UHSAA’s suit contends it afforded Summit both an initial hearing and an appeals hearing. At each hearing it was determined that the coach had recruited and penalties were imposed. Among other penalties, including a fine and an audit, the hearing panel imposed a post-season ban for Summit football. On appeal, Summit consented to all the penalties but argued that the post-season ban was too harsh. The appeals panel vacated the post-season ban.
The lawsuit also alleges that in August 2016, Summit sought transfer ineligibility waivers for students to play football. Several applications were granted, based on the evidence presented. Two were not.
“Following the denial of those waiver requests, representatives of Summit were enraged and complained that the school would lose the tuition money of those students who wanted to transfer to Summit to play football,” UHSAA contends in its complaint. “Summit threatened the UHSAA, reminding the UHSAA that the Board of Trustees of Summit included the chair of the USBOE, David Crandall, and the Speaker of the Utah House of Representatives, Greg Hughes, and threatening the UHSAA should the eligibility of the two players not be granted.
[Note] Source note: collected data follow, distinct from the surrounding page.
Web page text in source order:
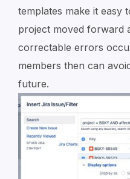
templates make it easy
project moved forward
correctable errors
members then can
future.
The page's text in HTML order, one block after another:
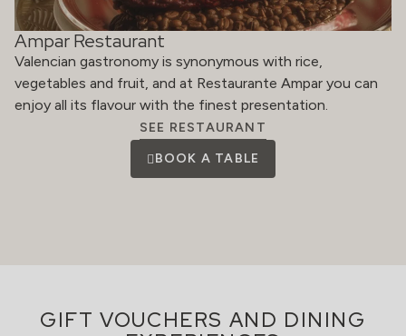
Ampar Restaurant
Valencian gastronomy is synonymous with rice,
vegetables and fruit, and at Restaurante Ampar you can
enjoy all its flavour with the finest presentation.
SEE RESTAURANT
BOOK A TABLE
GIFT VOUCHERS AND DINING
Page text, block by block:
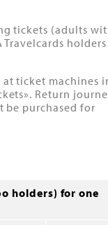
tickets (adults
Travelcards holders
ticket machines
Return
be purchased for
holders) for one

In fact, representatives of Summit said that the UHSAA would be ‘destroyed.’”
The Times-Independent emailed Crandall and left voicemails with his office in Draper, though none were returned by deadline for this story.
According to UHSAA, within a month of those threats, the USBOE drafted rules relating to transfers and penalties for recruiting violations that were intended to supersede UHSAA’s long-standing transfer rules.
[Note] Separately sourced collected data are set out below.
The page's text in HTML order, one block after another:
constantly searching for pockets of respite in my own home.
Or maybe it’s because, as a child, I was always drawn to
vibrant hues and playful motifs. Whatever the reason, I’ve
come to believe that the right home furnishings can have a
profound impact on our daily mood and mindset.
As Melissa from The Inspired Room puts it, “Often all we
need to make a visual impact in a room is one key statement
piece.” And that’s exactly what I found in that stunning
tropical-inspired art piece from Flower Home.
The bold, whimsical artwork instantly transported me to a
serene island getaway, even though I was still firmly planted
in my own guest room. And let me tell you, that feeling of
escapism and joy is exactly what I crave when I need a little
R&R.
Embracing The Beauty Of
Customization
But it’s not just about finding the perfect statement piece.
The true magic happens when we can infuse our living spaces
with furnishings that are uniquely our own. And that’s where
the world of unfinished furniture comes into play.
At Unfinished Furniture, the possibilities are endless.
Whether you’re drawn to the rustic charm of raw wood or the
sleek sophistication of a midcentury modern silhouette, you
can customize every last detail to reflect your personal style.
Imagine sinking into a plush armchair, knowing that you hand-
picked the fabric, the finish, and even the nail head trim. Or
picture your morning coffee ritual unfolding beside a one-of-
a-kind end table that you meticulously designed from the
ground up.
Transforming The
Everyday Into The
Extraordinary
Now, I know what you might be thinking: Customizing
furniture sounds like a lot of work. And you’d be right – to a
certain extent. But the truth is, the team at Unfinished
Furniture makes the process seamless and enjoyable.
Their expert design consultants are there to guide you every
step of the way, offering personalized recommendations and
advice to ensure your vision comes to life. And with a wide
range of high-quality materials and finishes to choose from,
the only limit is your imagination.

“UHSAA alleges ... that these proposed rules were sponsored and advanced by Crandall who, as the process began and continued, failed to disclose his extraordinary conflict of interest or to recuse himself,” the complaint states.
The lawsuit also alleges that Hughes publicly threatened to have the Utah State Auditor, John Dougall, investigate UHSAA finances — even though UHSAA is a private organization falling outside of the purview of the auditor’s oversight — and even though the dispute with Summit had nothing to do with UHSAA’s finances.
“Hughes was upset by specific adverse decisions of a private entity and sought to punish the UHSAA by placing it under state legislative control,” the complaint states.
The Utah House of Representatives approved a bill to impose oversight on UHSAA on March 6, with the Utah Senate approving the bill on March 9. That bill was eventually codified as Utah Code Annotated, Section 53A-1-1601-1605.
“[The act] was written expressly to bring the UHSAA — a private, non-profit corporation — under state regulatory control, even going so far as to describe the UHSAA as an ‘agency,’” the complaint alleges. “Because these rules and this legislation specifically burden UHSAA without applying similar burdens to any other private, non-profit corporation, they constitute unlawful special legislation in violation of Article 6, Section 26 of the Utah Constitution ... and violates Article 1, Section 22 of the Utah Constitution.”
The new law also subjects UHSAA — and only UHSAA — to the Open Public Meetings Act, the Governmental Records Act and the Utah Public Officers’ and Employees’ Ethics Act.
“In the past, these provisions have been applied exclusively to state agencies,” the complaint alleges. “No other private, non-profit entity in the state is subject to these regulatory provisions.”
As an example, UHSAA cites other non-profits with a similar scope and mission — such as the Utah School Nurse Association, the Utah High School Rodeo Association and the Utah Education Association — as groups not subjected to such oversight.
The new law also dismantled UHSAA’s existing 32-member governing board and created a 15-member board —with restrictions on who can serve on the board.
“Many members of the UHSAA are private schools. By subjecting a private, non-profit corporation to the requirements of Utah’s open meetings and open records laws, by dismantling the 32-member governing board, and by creating a state-run entity to adjudicate the decisions of a private, non-profit corporation, the state is damaging the contractual rights of UHSAA and its members and denying them the benefit of their bargain,” the complaint states.